Finalmente, estoy aquí, escribiéndoles de esto que me pasó, sin llorar. El tiempo ha hecho su labor y ha suavizado las sensaciones. Hice terapia y eso me ayudó mucho para entender, que para poder sanar debería primero perdonarme yo.

El perdón hacia otras personas que me  hirieron durante mi duelo también es importante para poder estar bien, pero ese es otro cantar.

Cuando me di cuenta de que todo lo que sentía era totalmente normal, pude perdonarme. No hay que reprimirse, lo que te duele y te incomoda, hay que aceptarlo y comprender que es parte de un proceso, pera poder dejarlo atrás.

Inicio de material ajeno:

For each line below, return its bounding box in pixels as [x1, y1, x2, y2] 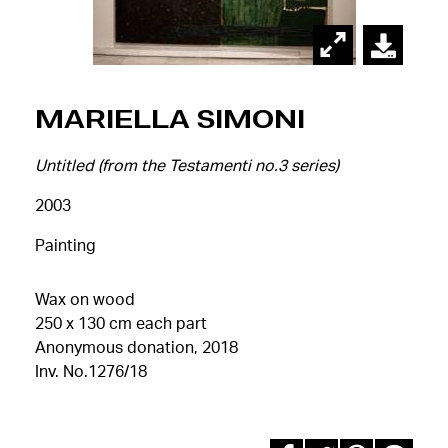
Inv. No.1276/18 [35, 360, 147, 381]
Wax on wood [35, 288, 135, 309]
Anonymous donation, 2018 [35, 336, 238, 357]
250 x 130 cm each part [35, 312, 207, 333]
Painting [35, 234, 96, 255]
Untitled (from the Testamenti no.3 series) [35, 154, 339, 175]
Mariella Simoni [35, 103, 305, 134]
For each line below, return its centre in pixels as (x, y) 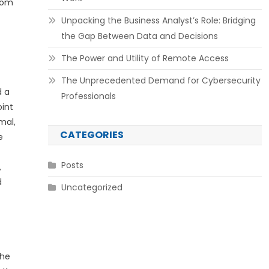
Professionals (88, 96)
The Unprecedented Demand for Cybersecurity (161, 80)
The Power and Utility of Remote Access (145, 58)
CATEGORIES (92, 135)
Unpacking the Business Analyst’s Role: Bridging (158, 20)
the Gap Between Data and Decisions (139, 36)
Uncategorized (92, 187)
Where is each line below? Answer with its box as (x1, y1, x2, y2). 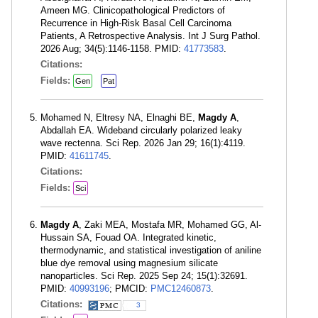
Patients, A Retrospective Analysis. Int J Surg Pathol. (40, 31, 261, 41)
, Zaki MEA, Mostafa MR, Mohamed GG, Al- (79, 219, 261, 230)
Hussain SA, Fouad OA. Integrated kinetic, (40, 232, 216, 243)
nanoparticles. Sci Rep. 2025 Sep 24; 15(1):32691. (40, 270, 248, 281)
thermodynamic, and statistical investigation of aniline (40, 245, 261, 256)
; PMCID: (109, 283, 150, 294)
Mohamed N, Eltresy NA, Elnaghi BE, (40, 112, 198, 123)
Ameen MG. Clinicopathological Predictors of (40, 5, 225, 16)

Aunque todavía hay veces que, cuando me entero de la noticia de que alguien cercano se embarazó o que tuvo un bebé, me da un vacío en el estómago. Pero ahora puedo manejarlo mucho mejor.

La vida es mucho más fácil cuando te aceptas, con todos tus errores y sentimientos, por más feos que puedan parecerte.

Yo, en un  principio me culpaba de todo, pero me di cuenta de que aunque hubiera hecho las cosas distinto, mi bebé iba a morir igual. No fue culpa mía, y de haber podido, habría cambiado mi vida por la suya. Y del mismo modo, todos los sentimientos que tuve en mi duelo eran normales y no había nada que pudiera hacer para cambiarlos, sino vivirlos y aceptarlos.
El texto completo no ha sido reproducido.